How to Improve Email Deliverability in 2026: Stop Fighting for the Inbox and Start Earning It

Authentication is the minimum bar to avoid rejection — not a path to the inbox. The three levers that actually move deliverability: permission before the first send, continuous engagement monitoring with automatic suppression, and infrastructure that doesn't punish you for other senders' behavior.

Abstract illustration of an email envelope rising upward through layered filters toward a glowing inbox, symbolizing earned deliverability

You did everything right. You set up DKIM. You verified your domain. You wrote a clean SPF record, layered DMARC on top, and kept your recipient list tidy by hand. And your password-reset emails still land in spam.

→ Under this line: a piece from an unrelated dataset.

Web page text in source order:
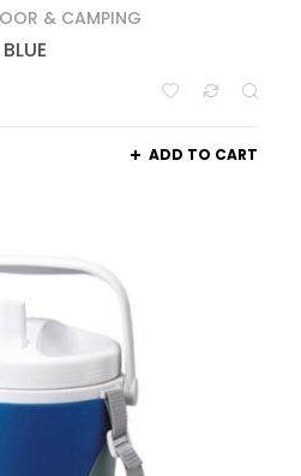
& CAMPING
ADD TO CART

The instinct, at this point, is to look for another DNS record to fix. To re-read the Postmark blog. To check whether the alignment mode in your DMARC policy is relaxed when it should be strict. That instinct is wrong — or, more precisely, it ran out of useful work several steps ago.

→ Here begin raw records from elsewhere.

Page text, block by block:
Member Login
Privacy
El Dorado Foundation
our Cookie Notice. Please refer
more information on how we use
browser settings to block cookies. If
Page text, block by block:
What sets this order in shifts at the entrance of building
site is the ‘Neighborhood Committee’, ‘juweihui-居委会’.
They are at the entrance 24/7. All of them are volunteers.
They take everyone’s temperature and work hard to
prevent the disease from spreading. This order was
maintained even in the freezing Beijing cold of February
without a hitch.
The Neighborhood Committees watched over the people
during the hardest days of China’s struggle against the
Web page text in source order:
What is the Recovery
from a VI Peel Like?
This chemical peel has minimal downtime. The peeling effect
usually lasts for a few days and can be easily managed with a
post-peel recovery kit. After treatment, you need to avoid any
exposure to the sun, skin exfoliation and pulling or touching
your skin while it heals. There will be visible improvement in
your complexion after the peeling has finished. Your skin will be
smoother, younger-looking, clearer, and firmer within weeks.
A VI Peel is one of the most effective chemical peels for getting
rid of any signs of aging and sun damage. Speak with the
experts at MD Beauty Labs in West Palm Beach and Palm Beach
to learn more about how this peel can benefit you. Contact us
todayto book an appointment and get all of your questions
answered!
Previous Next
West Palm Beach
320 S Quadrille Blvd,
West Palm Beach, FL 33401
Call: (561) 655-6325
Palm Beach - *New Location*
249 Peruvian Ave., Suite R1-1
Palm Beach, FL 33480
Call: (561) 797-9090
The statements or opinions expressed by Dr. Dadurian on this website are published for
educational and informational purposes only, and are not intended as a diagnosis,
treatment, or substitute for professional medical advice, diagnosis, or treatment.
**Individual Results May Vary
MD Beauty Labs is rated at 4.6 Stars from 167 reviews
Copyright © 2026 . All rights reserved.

Deliverability is not a configuration problem. It is a reputation problem. And reputation is not something you configure once and forget; it is something you earn, continuously, through the behavior of the people who receive your mail. The authentication checklist is the floor. Everything that actually decides whether you reach the inbox happens after the SMTP handshake.

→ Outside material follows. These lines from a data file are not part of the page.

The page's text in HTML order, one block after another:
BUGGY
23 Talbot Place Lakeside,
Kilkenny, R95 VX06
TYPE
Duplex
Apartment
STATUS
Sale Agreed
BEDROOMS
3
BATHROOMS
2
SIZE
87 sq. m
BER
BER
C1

Why the Standard Advice Isn’t Enough Anymore

The checklist is necessary. It is also not differentiating. DKIM, SPF, DMARC, a custom sending domain, sane bounce handling — every credible email provider can set this up for you, and many will do it automatically. That is not the interesting part. Mailbox providers treat authentication as a precondition for being considered at all, not as a signal of trustworthiness. A spammer can pass DKIM.

The more uncomfortable problem is structural. Most email API customers share IP pools with thousands of other senders, and they do not get to choose who those other senders are. Some of them have poor list hygiene. Some buy lists. Some are running outright abuse campaigns until the provider catches them. While they are sending, every sender in the pool pays — through higher spam placement rates, throttling, and occasional blocks. Everyone’s reputation rises and falls together, so good senders end up paying for bad senders’ mistakes.

This is not an accident of how the market evolved. It is baked into the pricing. SendGrid’s Essentials plan starts at $19.95/month (up to 100,000 emails); serious 100K usage typically pushes customers onto Pro at $89.95/month. Mailgun charges around $75 at 100K. Postmark sits at roughly $134. Resend lands at $35. Those prices, in part, absorb the cost of cold-email abuse across the shared pool — complaint handling, reputation remediation, abuse-team overhead. Every customer pays for those problems whether or not they cause them.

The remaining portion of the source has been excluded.